The result is one of the only films that highlights Miami and all its beauty, even as it tells a wrenching, sometimes violent story. "As a visual storyteller, I think that sound and image carry a voice, so it's really important to me how a film looks. And with this one, at the very beginning I saw shiny people and I saw really bright light," Jenkins says about the look of the film. "I was asked once, 'Were you ever afraid you were making a movie that was too beautiful because the subject matter was too heavy?' And I was like, 'Miami is a beautiful place. I remember green grass and bright lights, and to have tried to remove those things in service of a dark story would have been immoral.'?"

That commitment to authenticity guided Jenkins throughout the film. In adapting McCraney's story, Jenkins admits, "I don't think I could have written this thing without Tarell. And there's a couple of key scenes that I really went to the ends of the Earth to preserve, because it came from a first-person experience that I didn't have... I thought about it a lot at the outset, but once I felt like there was a concrete way where I could preserve Tarell's voice, but also take ownership of it at the same time, I didn't worry about it again."

The actors who portrayed Chiron felt similarly. Trevante Rhodes, who plays Chiron as an adult, bluntly states, "I don't feel like there's a difference. I would be the same exact person if I were attracted to men, so I always get confused when people ask about being a heterosexual man playing a homosexual man."

For Ashton Sanders, who plays Chiron as a teenager, there was a lot in McCraney's story that he found easy to relate to, especially Chiron's struggle with his drug-addicted mother. "Reading the script, I immediately was like, Damn, this is gonna be therapy for me if I take this part, because I've been dealing with drug addiction with my mother my entire life," Sanders says.
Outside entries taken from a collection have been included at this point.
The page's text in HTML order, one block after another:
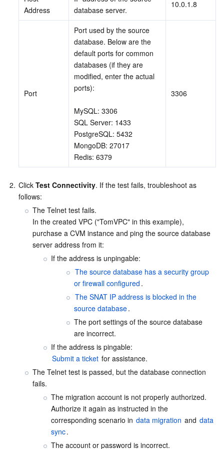
Bandwidth Package
VPN Connections
Elastic IP
Global Application Acceleration Platform
Firewall Manager
DNSPod
Cloud DNS Resolution
Tencent LearnShare
Tencent Cloud Enterprise Drive
Elasticsearch Service
Stream Compute Service
Data Lake Compute
Tencent Cloud TCHouse-C
Tencent Cloud TCHouse-D
Tencent Cloud TCHouse-P
Business Intelligence
Tencent Cloud TCLake
Face Recognition
Text To Speech
Automatic Speech Recognition
Tencent Machine Translation
Optical Character Recognition
AI Application
Tencent Cloud AI Digital Human
Tencent Cloud TI-ONE Platform
Intelligent Music Platform
Tencent Cloud Agent Development Platform
LLM Knowledge Engine Basic API
Image Creation Large Model
Tencent HY 3D Global
Tencent HY
Internet of Things
TDMQ for CKafka
TDMQ for RabbitMQ
TDMQ for Apache Pulsar
TDMQ for CMQ
Cloud Message Queue
Tencent Push Notification Service
Simple Email Service
Chat
Tencent Real-Time Communication
Real-time Teleoperation
Game Multimedia Engine
Cloud Contact Center
Video Service
StreamLive
Cloud Streaming Services
Video on Demand
Media On-Demand
Media Processing Service
Cloud Application Rendering
Cloud Virtual Desktop
Mobile Live Video Broadcasting
User Generated Short Video SDK
Education Sevices
Tencent Interactive Whiteboard
Medical Services
Tencent HealthCare Omics Platform
Digital and Intelligent Medical Imaging Platform
Intelligent Guidance
Intelligent Pre-Consultation
Cloud Resource Management
Tencent Cloud Smart Advisor
Marketplace
Cloud Native Build
CloudBase
Monitor and Operation
Address
database server.
10.0.1.8
Port
Port used by the source
database. Below are the
default ports for common
databases (if they are
modified, enter the actual
ports):
MySQL: 3306
SQL Server: 1433
PostgreSQL: 5432
MongoDB: 27017
Redis: 6379
3306
2. Click Test Connectivity. If the test fails, troubleshoot as
follows:
The Telnet test fails.
In the created VPC ("TomVPC" in this example),
purchase a CVM instance and ping the source database
server address from it:
If the address is unpingable:
The source database has a security group
or firewall configured .
The SNAT IP address is blocked in the
source database.
The port settings of the source database
are incorrect.
Submit a ticket for assistance.
The Telnet test is passed, but the database connection
fails.
The migration account is not properly authorized.
Authorize it again as instructed in the
corresponding scenario in data migration and data
sync.
The account or password is incorrect.

But for McCraney, it's Alex Hibbart, the child actor who plays Chiron in his youth, who inspires him to expose this personal story to moviegoers nationwide. "I was thinking about them taking on these roles and... the bravery of Alex Hibbert, who was 10 at the time," he explains. "To jump into that role and to play that part, to me, just makes me feel so secure that this is worth sharing. If he can be that brave, why can't I?
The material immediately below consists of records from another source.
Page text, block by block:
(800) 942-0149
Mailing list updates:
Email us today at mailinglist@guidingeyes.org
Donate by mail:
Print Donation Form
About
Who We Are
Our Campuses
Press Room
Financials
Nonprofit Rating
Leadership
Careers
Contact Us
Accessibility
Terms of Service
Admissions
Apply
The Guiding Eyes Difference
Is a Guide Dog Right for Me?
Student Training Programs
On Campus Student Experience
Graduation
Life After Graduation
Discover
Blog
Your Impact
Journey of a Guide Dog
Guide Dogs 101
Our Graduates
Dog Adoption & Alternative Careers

"It's like they say in church: If a robin can say thank you, you can too."

Moonlight
Starring Trevante Rhodes, Ashton Sanders, Alex Hibbert, Mahershala Ali, Shariff Earp, and Duan Sanderson. Directed by Barry Jenkins. Written by Tarell Alvin McCraney and Barry Jenkins. 100 minutes. Rated R. Opens Friday, October 28, at O Cinema Wynwood, Regal South Beach Stadium 18, and AMC Aventura 24. McCraney will participate in postfilm discussions after the 7 p.m. screenings Friday, October 28, and Saturday, October 29, at O Cinema Wynwood.